What you will do: Every line of the data below is to be written out again exactly.

[Stored data entries]
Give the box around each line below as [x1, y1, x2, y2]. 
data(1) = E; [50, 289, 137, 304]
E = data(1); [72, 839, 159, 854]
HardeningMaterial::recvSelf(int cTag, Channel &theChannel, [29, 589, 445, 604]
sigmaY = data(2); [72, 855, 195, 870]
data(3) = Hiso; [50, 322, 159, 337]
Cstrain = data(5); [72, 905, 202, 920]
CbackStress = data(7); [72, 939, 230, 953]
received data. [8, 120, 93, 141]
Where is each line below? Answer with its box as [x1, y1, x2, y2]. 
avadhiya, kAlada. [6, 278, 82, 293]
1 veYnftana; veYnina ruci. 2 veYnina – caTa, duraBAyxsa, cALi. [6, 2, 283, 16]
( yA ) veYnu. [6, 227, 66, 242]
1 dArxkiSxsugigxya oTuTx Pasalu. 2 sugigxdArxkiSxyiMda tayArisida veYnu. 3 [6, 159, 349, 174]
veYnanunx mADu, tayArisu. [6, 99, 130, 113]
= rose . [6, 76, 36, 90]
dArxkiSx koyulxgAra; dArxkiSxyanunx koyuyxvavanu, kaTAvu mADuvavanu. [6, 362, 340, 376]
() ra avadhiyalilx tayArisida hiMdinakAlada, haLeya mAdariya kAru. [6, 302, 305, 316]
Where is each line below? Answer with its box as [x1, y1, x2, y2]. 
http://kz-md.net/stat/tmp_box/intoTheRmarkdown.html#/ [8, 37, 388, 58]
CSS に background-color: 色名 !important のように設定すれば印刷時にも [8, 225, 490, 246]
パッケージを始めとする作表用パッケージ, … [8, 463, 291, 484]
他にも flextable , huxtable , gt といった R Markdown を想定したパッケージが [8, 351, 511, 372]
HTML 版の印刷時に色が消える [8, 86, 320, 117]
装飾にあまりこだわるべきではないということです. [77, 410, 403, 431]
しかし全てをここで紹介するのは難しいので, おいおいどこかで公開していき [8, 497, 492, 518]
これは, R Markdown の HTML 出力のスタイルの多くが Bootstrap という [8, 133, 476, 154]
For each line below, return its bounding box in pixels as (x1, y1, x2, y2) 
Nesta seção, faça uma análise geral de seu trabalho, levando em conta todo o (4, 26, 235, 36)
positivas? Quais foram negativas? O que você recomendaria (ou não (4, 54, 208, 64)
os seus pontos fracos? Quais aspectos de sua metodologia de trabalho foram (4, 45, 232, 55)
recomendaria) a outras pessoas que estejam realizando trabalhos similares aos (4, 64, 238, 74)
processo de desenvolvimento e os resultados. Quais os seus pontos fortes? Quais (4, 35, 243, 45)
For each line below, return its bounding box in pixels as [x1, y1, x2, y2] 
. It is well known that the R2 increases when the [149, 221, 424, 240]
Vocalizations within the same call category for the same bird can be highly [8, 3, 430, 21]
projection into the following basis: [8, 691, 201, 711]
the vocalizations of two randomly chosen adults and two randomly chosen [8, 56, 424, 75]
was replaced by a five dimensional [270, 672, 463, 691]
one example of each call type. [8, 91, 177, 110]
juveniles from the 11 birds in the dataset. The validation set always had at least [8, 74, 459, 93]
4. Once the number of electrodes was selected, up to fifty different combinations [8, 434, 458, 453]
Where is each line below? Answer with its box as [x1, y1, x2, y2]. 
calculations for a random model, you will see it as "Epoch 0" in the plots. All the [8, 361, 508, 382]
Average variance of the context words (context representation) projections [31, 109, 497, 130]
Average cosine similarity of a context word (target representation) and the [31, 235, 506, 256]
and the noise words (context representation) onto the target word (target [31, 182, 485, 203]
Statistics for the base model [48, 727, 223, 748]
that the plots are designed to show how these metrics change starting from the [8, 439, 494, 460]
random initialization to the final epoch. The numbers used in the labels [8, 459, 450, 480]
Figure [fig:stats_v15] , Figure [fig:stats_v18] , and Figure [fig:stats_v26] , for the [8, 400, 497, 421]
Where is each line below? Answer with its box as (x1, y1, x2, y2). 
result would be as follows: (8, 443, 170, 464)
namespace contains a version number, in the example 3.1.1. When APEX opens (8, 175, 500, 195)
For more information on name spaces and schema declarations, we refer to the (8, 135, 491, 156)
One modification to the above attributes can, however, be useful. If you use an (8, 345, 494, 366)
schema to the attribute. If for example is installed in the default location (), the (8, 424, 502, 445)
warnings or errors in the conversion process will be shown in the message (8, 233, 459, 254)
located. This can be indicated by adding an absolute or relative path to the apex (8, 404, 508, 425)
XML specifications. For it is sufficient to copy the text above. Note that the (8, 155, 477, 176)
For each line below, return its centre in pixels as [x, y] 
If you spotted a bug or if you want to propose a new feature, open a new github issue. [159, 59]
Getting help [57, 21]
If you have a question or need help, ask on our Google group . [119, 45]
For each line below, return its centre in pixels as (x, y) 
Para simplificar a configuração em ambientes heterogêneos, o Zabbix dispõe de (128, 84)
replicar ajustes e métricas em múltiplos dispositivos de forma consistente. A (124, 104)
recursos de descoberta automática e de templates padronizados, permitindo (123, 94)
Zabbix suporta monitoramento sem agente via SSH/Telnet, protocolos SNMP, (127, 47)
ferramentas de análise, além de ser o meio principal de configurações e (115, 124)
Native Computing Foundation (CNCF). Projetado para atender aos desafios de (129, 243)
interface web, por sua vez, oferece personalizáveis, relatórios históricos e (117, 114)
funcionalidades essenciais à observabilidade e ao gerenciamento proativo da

Task answer:
Give the box around each line below as [x1, y1, x2, y2]. 
data(1) = E; [50, 289, 137, 304]
E = data(1); [72, 839, 159, 854]
HardeningMaterial::recvSelf(int cTag, Channel &theChannel, [29, 589, 445, 604]
sigmaY = data(2); [72, 855, 195, 870]
data(3) = Hiso; [50, 322, 159, 337]
Cstrain = data(5); [72, 905, 202, 920]
CbackStress = data(7); [72, 939, 230, 953]
received data. [8, 120, 93, 141]
Where is each line below? Answer with its box as [x1, y1, x2, y2]. 
avadhiya, kAlada. [6, 278, 82, 293]
1 veYnftana; veYnina ruci. 2 veYnina – caTa, duraBAyxsa, cALi. [6, 2, 283, 16]
( yA ) veYnu. [6, 227, 66, 242]
1 dArxkiSxsugigxya oTuTx Pasalu. 2 sugigxdArxkiSxyiMda tayArisida veYnu. 3 [6, 159, 349, 174]
veYnanunx mADu, tayArisu. [6, 99, 130, 113]
= rose . [6, 76, 36, 90]
dArxkiSx koyulxgAra; dArxkiSxyanunx koyuyxvavanu, kaTAvu mADuvavanu. [6, 362, 340, 376]
() ra avadhiyalilx tayArisida hiMdinakAlada, haLeya mAdariya kAru. [6, 302, 305, 316]
Where is each line below? Answer with its box as [x1, y1, x2, y2]. 
http://kz-md.net/stat/tmp_box/intoTheRmarkdown.html#/ [8, 37, 388, 58]
CSS に background-color: 色名 !important のように設定すれば印刷時にも [8, 225, 490, 246]
パッケージを始めとする作表用パッケージ, … [8, 463, 291, 484]
他にも flextable , huxtable , gt といった R Markdown を想定したパッケージが [8, 351, 511, 372]
HTML 版の印刷時に色が消える [8, 86, 320, 117]
装飾にあまりこだわるべきではないということです. [77, 410, 403, 431]
しかし全てをここで紹介するのは難しいので, おいおいどこかで公開していき [8, 497, 492, 518]
これは, R Markdown の HTML 出力のスタイルの多くが Bootstrap という [8, 133, 476, 154]
For each line below, return its bounding box in pixels as (x1, y1, x2, y2) 
Nesta seção, faça uma análise geral de seu trabalho, levando em conta todo o (4, 26, 235, 36)
positivas? Quais foram negativas? O que você recomendaria (ou não (4, 54, 208, 64)
os seus pontos fracos? Quais aspectos de sua metodologia de trabalho foram (4, 45, 232, 55)
recomendaria) a outras pessoas que estejam realizando trabalhos similares aos (4, 64, 238, 74)
processo de desenvolvimento e os resultados. Quais os seus pontos fortes? Quais (4, 35, 243, 45)
For each line below, return its bounding box in pixels as [x1, y1, x2, y2] 
. It is well known that the R2 increases when the [149, 221, 424, 240]
Vocalizations within the same call category for the same bird can be highly [8, 3, 430, 21]
projection into the following basis: [8, 691, 201, 711]
the vocalizations of two randomly chosen adults and two randomly chosen [8, 56, 424, 75]
was replaced by a five dimensional [270, 672, 463, 691]
one example of each call type. [8, 91, 177, 110]
juveniles from the 11 birds in the dataset. The validation set always had at least [8, 74, 459, 93]
4. Once the number of electrodes was selected, up to fifty different combinations [8, 434, 458, 453]
Where is each line below? Answer with its box as [x1, y1, x2, y2]. 
calculations for a random model, you will see it as "Epoch 0" in the plots. All the [8, 361, 508, 382]
Average variance of the context words (context representation) projections [31, 109, 497, 130]
Average cosine similarity of a context word (target representation) and the [31, 235, 506, 256]
and the noise words (context representation) onto the target word (target [31, 182, 485, 203]
Statistics for the base model [48, 727, 223, 748]
that the plots are designed to show how these metrics change starting from the [8, 439, 494, 460]
random initialization to the final epoch. The numbers used in the labels [8, 459, 450, 480]
Figure [fig:stats_v15] , Figure [fig:stats_v18] , and Figure [fig:stats_v26] , for the [8, 400, 497, 421]
Where is each line below? Answer with its box as (x1, y1, x2, y2). 
result would be as follows: (8, 443, 170, 464)
namespace contains a version number, in the example 3.1.1. When APEX opens (8, 175, 500, 195)
For more information on name spaces and schema declarations, we refer to the (8, 135, 491, 156)
One modification to the above attributes can, however, be useful. If you use an (8, 345, 494, 366)
schema to the attribute. If for example is installed in the default location (), the (8, 424, 502, 445)
warnings or errors in the conversion process will be shown in the message (8, 233, 459, 254)
located. This can be indicated by adding an absolute or relative path to the apex (8, 404, 508, 425)
XML specifications. For it is sufficient to copy the text above. Note that the (8, 155, 477, 176)
For each line below, return its centre in pixels as [x, y] 
If you spotted a bug or if you want to propose a new feature, open a new github issue. [159, 59]
Getting help [57, 21]
If you have a question or need help, ask on our Google group . [119, 45]
For each line below, return its centre in pixels as (x, y) 
Para simplificar a configuração em ambientes heterogêneos, o Zabbix dispõe de (128, 84)
replicar ajustes e métricas em múltiplos dispositivos de forma consistente. A (124, 104)
recursos de descoberta automática e de templates padronizados, permitindo (123, 94)
Zabbix suporta monitoramento sem agente via SSH/Telnet, protocolos SNMP, (127, 47)
ferramentas de análise, além de ser o meio principal de configurações e (115, 124)
Native Computing Foundation (CNCF). Projetado para atender aos desafios de (129, 243)
interface web, por sua vez, oferece personalizáveis, relatórios históricos e (117, 114)
funcionalidades essenciais à observabilidade e ao gerenciamento proativo da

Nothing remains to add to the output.